*The task:* Where the data below shows a picture, leave that picture out and copy the rest exactly.

━━━━━ Records to process

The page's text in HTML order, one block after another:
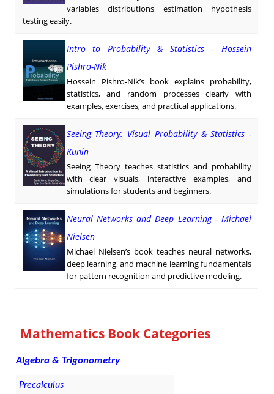
variables distributions estimation hypothesis
testing easily.
Intro to Probability & Statistics - Hossein
Pishro-Nik
Hossein Pishro-Nik’s book explains probability,
statistics, and random processes clearly with
examples, exercises, and practical applications.
Seeing Theory: Visual Probability & Statistics -
Kunin
Seeing Theory teaches statistics and probability
with clear visuals, interactive examples, and
simulations for students and beginners.
Neural Networks and Deep Learning - Michael
Nielsen
Michael Nielsen’s book teaches neural networks,
deep learning, and machine learning fundamentals
for pattern recognition and predictive modeling.
Mathematics Book Categories
Algebra & Trigonometry
Precalculus
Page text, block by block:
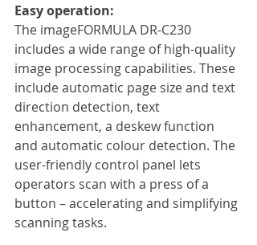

━━━━━━━━━━

*Expected output:*
The page's text in HTML order, one block after another:
variables distributions estimation hypothesis
testing easily.
Intro to Probability & Statistics - Hossein
Pishro-Nik
Hossein Pishro-Nik’s book explains probability,
statistics, and random processes clearly with
examples, exercises, and practical applications.
Seeing Theory: Visual Probability & Statistics -
Kunin
Seeing Theory teaches statistics and probability
with clear visuals, interactive examples, and
simulations for students and beginners.
Neural Networks and Deep Learning - Michael
Nielsen
Michael Nielsen’s book teaches neural networks,
deep learning, and machine learning fundamentals
for pattern recognition and predictive modeling.
Mathematics Book Categories
Algebra & Trigonometry
Precalculus
Page text, block by block:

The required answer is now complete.